Rock ’n‘ Roll – wow!

Erst ein halbes Jahr ist es her, dass unsere Münchner Lieblingsrocker von The Legendary zusammen mit den Norwegern Pristine den Backstage Club aufgemischt haben, für den heutigen Abend stehen sie wieder auf dem Programm. Bei vielen anderen Bands würde man sich denken: „Nu ja, dann lass ich das dieses Mal ausfallen, ist zur Zeit ja eh so viel anderes los.“ Doch nicht bei diesem Package, denn von „Let’s get a little high“ (immer eine gute Empfehlung) und Heidis Wahnsinnsstimme und Bühnenpräsenz kann man einfach nicht genug bekommen.
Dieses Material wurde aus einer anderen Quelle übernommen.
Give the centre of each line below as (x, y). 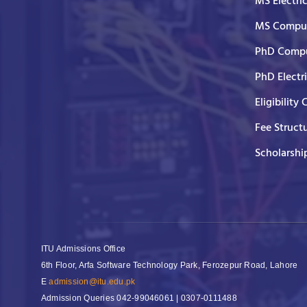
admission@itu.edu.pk (92, 281)
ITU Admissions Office (84, 248)
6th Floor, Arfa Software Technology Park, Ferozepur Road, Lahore (170, 265)
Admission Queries (79, 298)
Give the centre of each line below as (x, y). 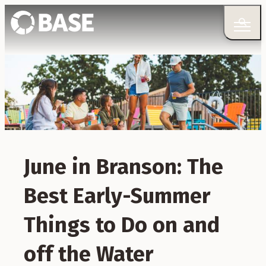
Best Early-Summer (117, 196)
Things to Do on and (122, 225)
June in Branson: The (123, 167)
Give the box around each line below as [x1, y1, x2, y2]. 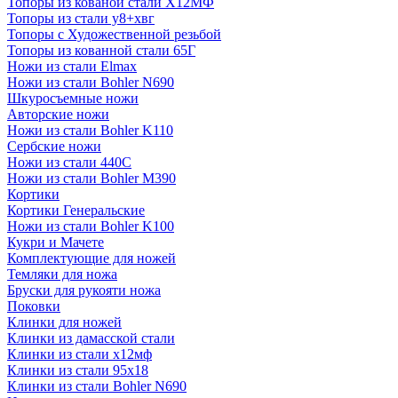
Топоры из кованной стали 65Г [7, 43, 195, 58]
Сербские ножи [7, 139, 101, 154]
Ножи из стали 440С [7, 155, 131, 170]
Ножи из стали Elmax [7, 59, 137, 74]
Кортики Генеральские [7, 203, 145, 218]
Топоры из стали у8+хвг [7, 11, 155, 26]
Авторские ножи [7, 107, 109, 122]
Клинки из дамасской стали [7, 330, 175, 346]
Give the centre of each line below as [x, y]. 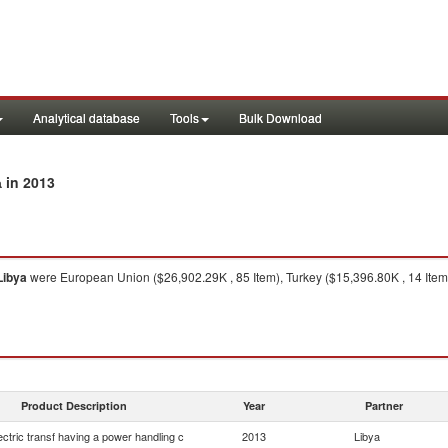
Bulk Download [280, 117]
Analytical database [86, 117]
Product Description [74, 405]
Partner [384, 405]
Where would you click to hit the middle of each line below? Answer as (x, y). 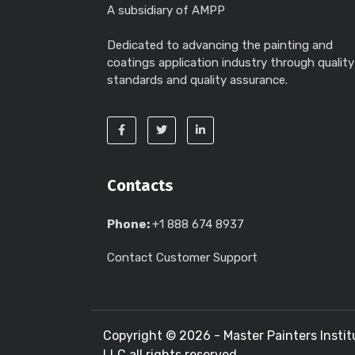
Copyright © (141, 336)
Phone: (130, 224)
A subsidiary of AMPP (166, 10)
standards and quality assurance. (197, 80)
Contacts (140, 185)
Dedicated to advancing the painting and (220, 45)
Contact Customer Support (182, 258)

Neue Alben haben beide Bands nicht im Gepäck, das macht aber nichts, man ist dadurch perfekt eingegroovt und sofort drin im Konzert. Das zudem laut Facebook-Seite von The Legendary etwas früher als geplant anfangen soll, also nichts wie rein in die Stiefel, Kamera gepackt und ab ins Backstage.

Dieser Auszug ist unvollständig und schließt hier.